**Data supplied**
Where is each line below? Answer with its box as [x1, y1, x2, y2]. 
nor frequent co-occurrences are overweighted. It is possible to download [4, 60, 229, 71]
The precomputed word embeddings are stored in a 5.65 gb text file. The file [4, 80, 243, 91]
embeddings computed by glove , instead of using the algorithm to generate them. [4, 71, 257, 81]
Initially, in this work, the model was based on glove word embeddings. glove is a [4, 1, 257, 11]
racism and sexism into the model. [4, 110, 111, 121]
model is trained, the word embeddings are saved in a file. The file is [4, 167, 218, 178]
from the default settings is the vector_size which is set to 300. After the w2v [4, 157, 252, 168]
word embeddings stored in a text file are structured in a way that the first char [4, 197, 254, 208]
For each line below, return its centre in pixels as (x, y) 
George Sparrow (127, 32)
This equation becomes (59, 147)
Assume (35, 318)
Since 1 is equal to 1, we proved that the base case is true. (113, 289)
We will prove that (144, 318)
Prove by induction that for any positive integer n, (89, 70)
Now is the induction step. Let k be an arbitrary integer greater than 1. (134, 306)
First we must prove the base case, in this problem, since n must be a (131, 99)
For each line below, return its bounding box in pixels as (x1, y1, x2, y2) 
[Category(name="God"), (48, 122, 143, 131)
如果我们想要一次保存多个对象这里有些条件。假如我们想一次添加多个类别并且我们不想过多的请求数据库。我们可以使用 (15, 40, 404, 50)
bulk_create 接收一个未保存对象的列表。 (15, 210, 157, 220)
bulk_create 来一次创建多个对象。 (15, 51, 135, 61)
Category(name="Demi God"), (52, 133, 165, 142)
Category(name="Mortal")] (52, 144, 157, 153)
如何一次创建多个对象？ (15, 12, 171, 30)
==
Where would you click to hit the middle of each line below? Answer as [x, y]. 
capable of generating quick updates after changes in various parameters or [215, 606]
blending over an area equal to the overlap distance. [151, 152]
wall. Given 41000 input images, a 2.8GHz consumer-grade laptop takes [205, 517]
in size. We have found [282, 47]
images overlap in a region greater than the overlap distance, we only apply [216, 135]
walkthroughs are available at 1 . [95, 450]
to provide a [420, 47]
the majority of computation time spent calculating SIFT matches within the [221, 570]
---
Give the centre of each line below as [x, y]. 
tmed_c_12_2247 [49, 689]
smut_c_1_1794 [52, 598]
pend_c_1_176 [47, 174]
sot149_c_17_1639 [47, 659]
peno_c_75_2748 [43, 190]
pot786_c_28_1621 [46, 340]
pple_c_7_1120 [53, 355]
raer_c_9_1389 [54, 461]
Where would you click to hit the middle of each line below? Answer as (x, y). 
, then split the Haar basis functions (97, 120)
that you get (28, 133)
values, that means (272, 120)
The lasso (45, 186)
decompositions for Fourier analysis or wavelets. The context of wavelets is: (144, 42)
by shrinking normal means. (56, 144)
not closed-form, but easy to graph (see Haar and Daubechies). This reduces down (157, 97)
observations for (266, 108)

**Your goal**
Exact duplication is required for the lines above, from the line that contains "Where is each" to the line that contains "Initially, in this", inclusive; omit all others.

**Solution to the problem**
Where is each line below? Answer with its box as [x1, y1, x2, y2]. 
nor frequent co-occurrences are overweighted. It is possible to download [4, 60, 229, 71]
The precomputed word embeddings are stored in a 5.65 gb text file. The file [4, 80, 243, 91]
embeddings computed by glove , instead of using the algorithm to generate them. [4, 71, 257, 81]
Initially, in this work, the model was based on glove word embeddings. glove is a [4, 1, 257, 11]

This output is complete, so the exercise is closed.